(newbie here)
I'm trying to prove that any open real interval is uncountable.
I try to proove this with a bijective function (a,b) --> R. Is there a further criteria for this than having a bijective function? If not, would it be possible to simply use an easy function like y=x, where x is an element in the real open interval (a,b) and y is an element of R.
On
If you have only proved that $\Bbb R$ is uncountable and want to prove that any interval $(a,b)$ is uncountable you can use any bijection between $(a,b)$ and $\Bbb R$. $y=x$ does not supply that bijection because all the elements outside $(a,b)$ do not have an image. The easiest way is to find a function that stretches the interval and any such function will do.

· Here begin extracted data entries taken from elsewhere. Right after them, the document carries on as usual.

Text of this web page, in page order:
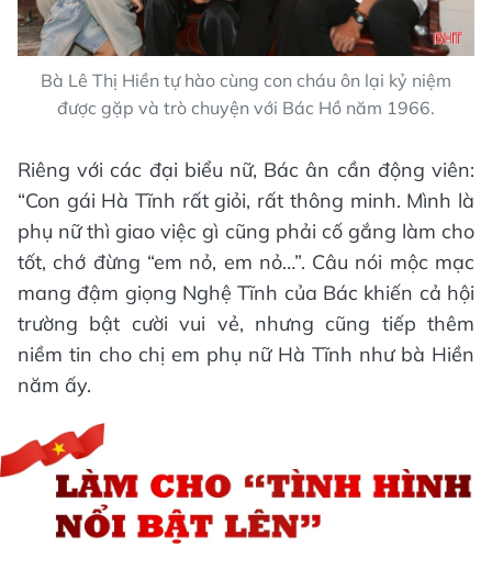
Bà Lê Thị Hiền tự hào cùng con cháu ôn lại kỷ niệm
được gặp và trò chuyện với Bác Hồ năm 1966.
Riêng với các đại biểu nữ, Bác ân cần động viên:
“Con gái Hà Tĩnh rất giỏi, rất thông minh. Mình là
phụ nữ thì giao việc gì cũng phải cố gắng làm cho
tốt, chớ đừng “em nỏ, em nỏ…”. Câu nói mộc mạc
mang đậm giọng Nghệ Tĩnh của Bác khiến cả hội
trường bật cười vui vẻ, nhưng cũng tiếp thêm
niềm tin cho chị em phụ nữ Hà Tĩnh như bà Hiền
năm ấy.
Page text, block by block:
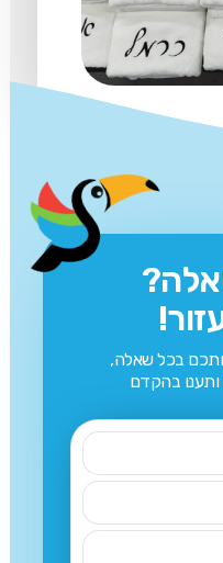
בכל שאלה,
ותענו בהקדם
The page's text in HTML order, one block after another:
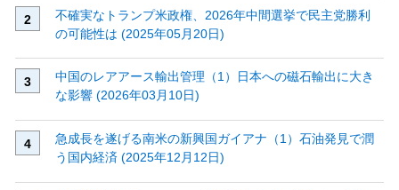
不確実なトランプ米政権、2026年中間選挙で民主党勝利
の可能性は (2025年05月20日)
中国のレアアース輸出管理（1）日本への磁石輸出に大き
な影響 (2026年03月10日)
急成長を遂げる南米の新興国ガイアナ（1）石油発見で潤
う国内経済 (2025年12月12日)
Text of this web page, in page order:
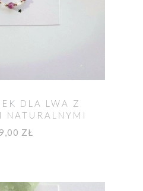
DLA LWA Z
NATURALNYMI
ZŁ
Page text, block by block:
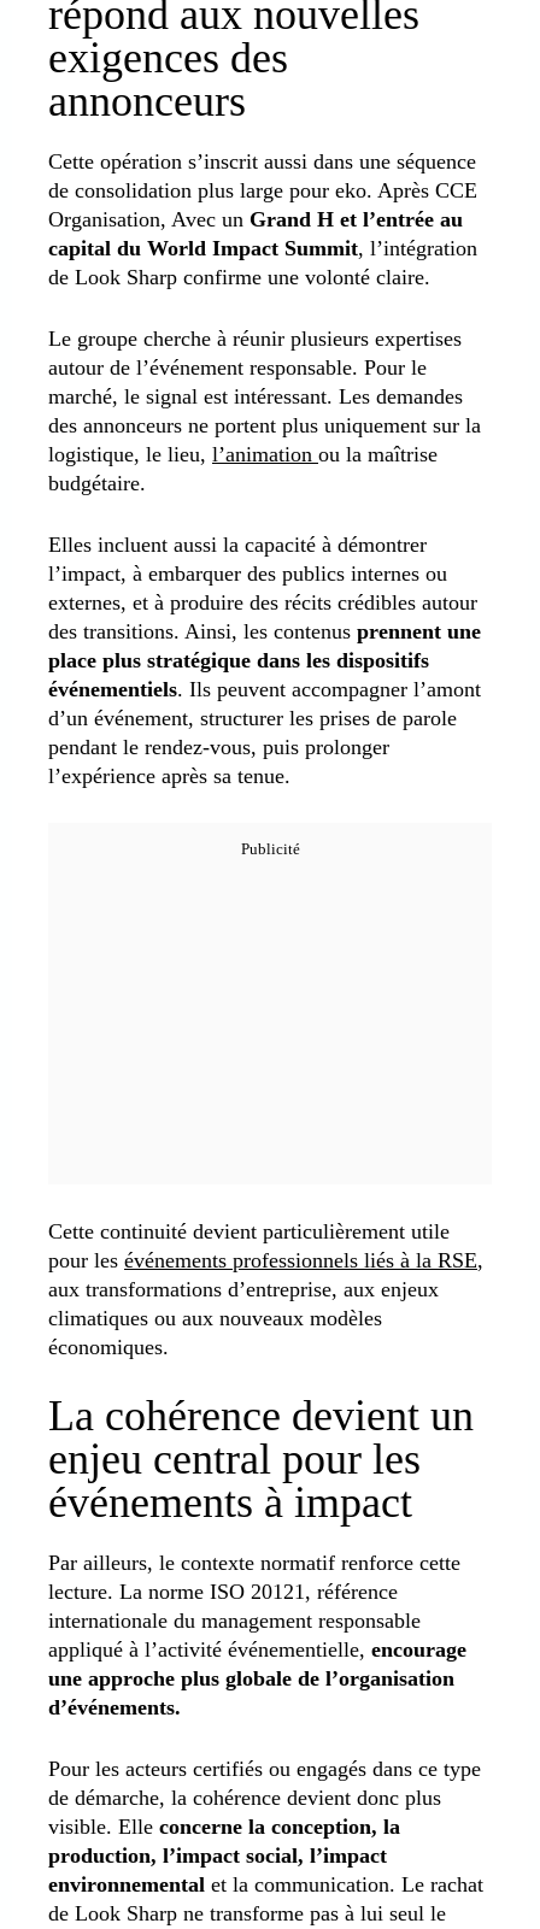
répond aux nouvelles
exigences des
annonceurs
Cette opération s’inscrit aussi dans une séquence
de consolidation plus large pour eko. Après CCE
Organisation, Avec un Grand H et l’entrée au
capital du World Impact Summit, l’intégration
de Look Sharp confirme une volonté claire.
Le groupe cherche à réunir plusieurs expertises
autour de l’événement responsable. Pour le
marché, le signal est intéressant. Les demandes
des annonceurs ne portent plus uniquement sur la
logistique, le lieu, l’animation ou la maîtrise
budgétaire.
Elles incluent aussi la capacité à démontrer
l’impact, à embarquer des publics internes ou
externes, et à produire des récits crédibles autour
des transitions. Ainsi, les contenus prennent une
place plus stratégique dans les dispositifs
événementiels. Ils peuvent accompagner l’amont
d’un événement, structurer les prises de parole
pendant le rendez-vous, puis prolonger
l’expérience après sa tenue.
Cette continuité devient particulièrement utile
pour les événements professionnels liés à la RSE,
aux transformations d’entreprise, aux enjeux
climatiques ou aux nouveaux modèles
économiques.
La cohérence devient un
enjeu central pour les
événements à impact
Par ailleurs, le contexte normatif renforce cette
lecture. La norme ISO 20121, référence
internationale du management responsable
appliqué à l’activité événementielle, encourage
une approche plus globale de l’organisation
d’événements.
Pour les acteurs certifiés ou engagés dans ce type
de démarche, la cohérence devient donc plus
visible. Elle concerne la conception, la
production, l’impact social, l’impact
environnemental et la communication. Le rachat
de Look Sharp ne transforme pas à lui seul le

Often these are done by a chain of bijections. You can biject any open interval with any other open interval using a linear function, so instead of the general $(a,b)$ you can use an interval that is convenient, like $(0,1)$. One common one is to use the interval $(-\frac \pi 2, \frac \pi 2)$ and the function $y=\tan x$
Note that what Cantor's diagonal argument shows directly is not that $\mathbb R$ itself is uncountable, but that the particular open interval $(0,1)$ is uncountable.
Since $(0,1)\subseteq \mathbb R$, this immediately implies that $\mathbb R$ is also uncountable, but for your purpose it is easier to aim directly for $(0,1)$. Namely, if you have a different open interval $(a,b)$, you can map it bijectively to $(0,1)$ by a simple linear interpolation:
$$ x \in (a,b) \mapsto \frac{x-a}{b-a} \in (0,1) $$
This does not really specify a function. In order to have a function you need to have a particular $y$ for each $x\in(a,b)$, and a rule for which $y$s match up to which $x$s.